O “voltar para casa e cuidar dos nossos” parece, cada vez mais, ser uma necessidade humana dessa era. Atualmente a sociedade se encontra arrastada por narcisismos, hedonismos, materialismos, individualismos e relativismos. Assim, acabou se tornando dependente de espetáculos para obter experiências de felicidade e mesmo do sentido da vida. No entanto, o que vem de fora, é temporário e passageiro, não alcança as necessidades mais profundas. Voltar para casa é voltar para si e para os seus, o que envolve cuidados. O cuidado de si promove um estar em casa, num apaziguamento interno sem espetáculos externos. Implica também a conexão com o transcendente e uma harmonização da mente com a alma e o espírito. Essa harmonização favorece o “permanecer em casa e cuidar dos nossos”.

Cuidando da comunidade humana

Numa amplitude do conceito “cuidando dos nossos” podemos dizer que é um cuidado que se estende para comunidade humana como um todo. Nesse sentido, é fato que urge a conscientização do cuidado e da preservação da vida no planeta. Basicamente é parar de explorar o meio ambiente da forma como se tem feito e encontrar formas mais éticas para se viver em sociedade. Devemos voltar a nos ocupar mais em construir a cooperação e a confiança, para reaver a empatia e a solidariedade na convivência humana. No entanto, esse cuidado ampliado dificilmente acontecerá se não aprendermos a lição de que para se cuidar do sistema macro não se pode desconsiderar o micro. O micro tem a ver com o nosso restrito ambiente familiar.

Cuidando dos nossos ficaremos mais atentos ao que fazemos, como nos movemos, cremos, coabitamos, relacionamos, consumimos e interagimos uns com os outros, com a sociedade, com o meio ambiente e com o mundo.

O coronavírus nos mantendo em casa e cuidando dos nossos, parece até mesmo atender a um clamor do planeta.

O básico e importante

O poder do coronavírus de nos manter em casa cuidando dos nossos, é uma contingência imposta por um vírus poderoso que ameaça a vida. No entanto, pode não ser somente isso, pois, mesmo que pareça não ter nada a ver com algo mais subjetivo, a subjetividade se mostra à flor da pele quando a vida está ameaçada.
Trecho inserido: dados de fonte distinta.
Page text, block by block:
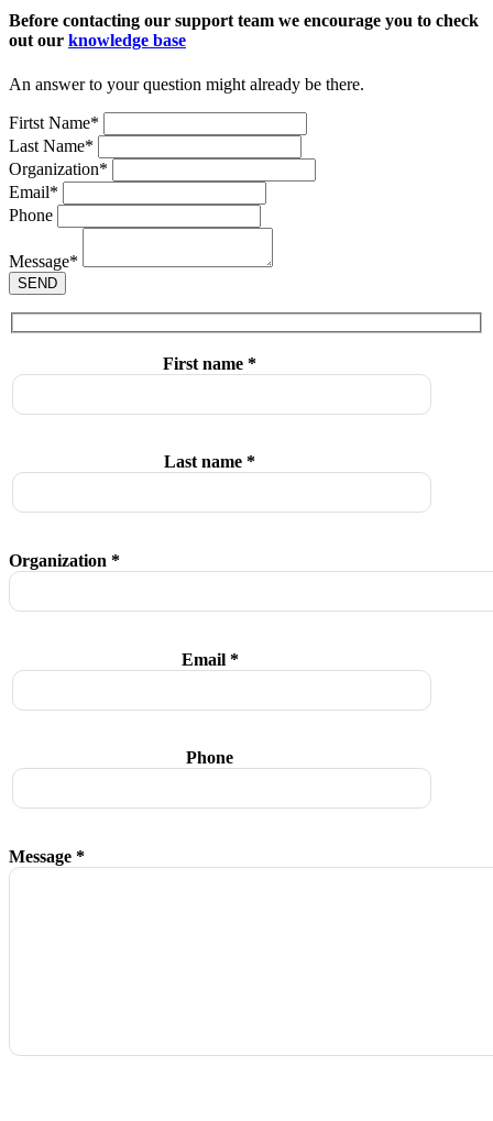
Before contacting our support team we encourage you to check
out our knowledge base
An answer to your question might already be there.
Firtst Name*
Last Name*
Organization*
Email*
Phone
Message*
SEND
First name *
Last name *
Organization *
Email *
Phone
Message *
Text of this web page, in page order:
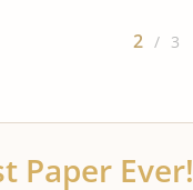
2 / 3
Paper Ever!
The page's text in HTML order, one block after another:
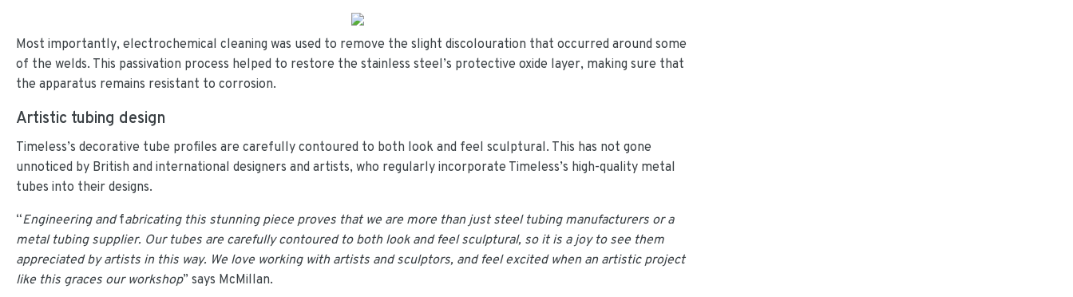
Most importantly, electrochemical cleaning was used to remove the slight discolouration that occurred around some
of the welds. This passivation process helped to restore the stainless steel’s protective oxide layer, making sure that
the apparatus remains resistant to corrosion.
Artistic tubing design
Timeless’s decorative tube profiles are carefully contoured to both look and feel sculptural. This has not gone
unnoticed by British and international designers and artists, who regularly incorporate Timeless’s high-quality metal
tubes into their designs.
“Engineering andfabricating this stunning piece proves that we are more than just steel tubing manufacturers or a
metal tubing supplier. Our tubes are carefully contoured to both look and feel sculptural, so it is a joy to see them
appreciated by artists in this way. We love working with artists and sculptors, and feel excited when an artistic project
like this graces our workshop” says McMillan.
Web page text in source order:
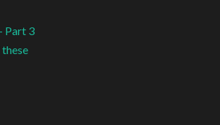
Part 3
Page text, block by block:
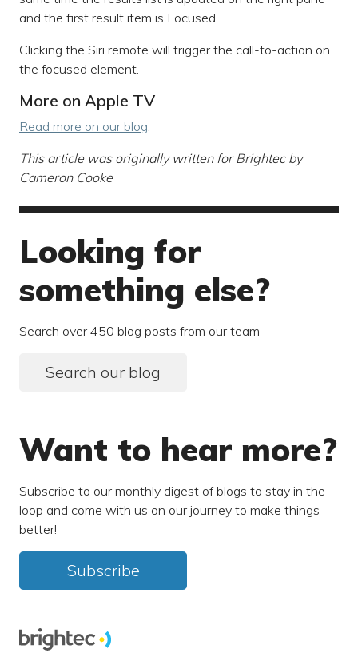
and the first result item is Focused.
Clicking the Siri remote will trigger the call-to-action on
the focused element.
More on Apple TV
Read more on our blog.
This article was originally written for Brightec by
Cameron Cooke
Looking for
something else?
Search over 450 blog posts from our team
Search our blog
Want to hear more?
Subscribe to our monthly digest of blogs to stay in the
loop and come with us on our journey to make things
better!
Subscribe
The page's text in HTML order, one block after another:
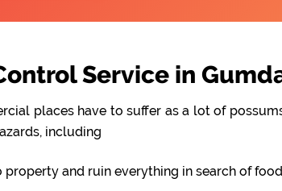
Service in
places have to suffer as a lot of
including
and ruin everything in search of

Talvez possamos aprender algo dessa situação, para muito além dos cuidados com a higiene.

O poder do coronavírus de nos manter em casa cuidando dos nossos nos impulsiona a um movimento forçado, numa percepção sobre o que é básico e realmente importante diante da ameaça da vida.

Permanecendo em casa cuidando dos nossos

O coronavírus nos mantendo em casa cuidando dos nossos, parece gerar um movimento difícil e doloroso, que limita o direito de ir e vir, de consumir e produzir, mas que é imperativo se quisermos reter a expansão do vírus. Da mesma forma, permanecer em casa cuidando dos nossos, talvez não seja apenas uma contingência pontual para nos protegermos do coronavírus. Que seja também uma postura assumida para nos proteger de um outro vírus, daquele que corrói a solidariedade, tanto na vida familiar como na comunidade humana. Quem sabe, assim, logo mais, após a contenção do surto viral, teremos aprendido, não somente a não surtar em meio às ameaças de contágio, mas também a elaboramos uma melhor harmonização interna e com os demais.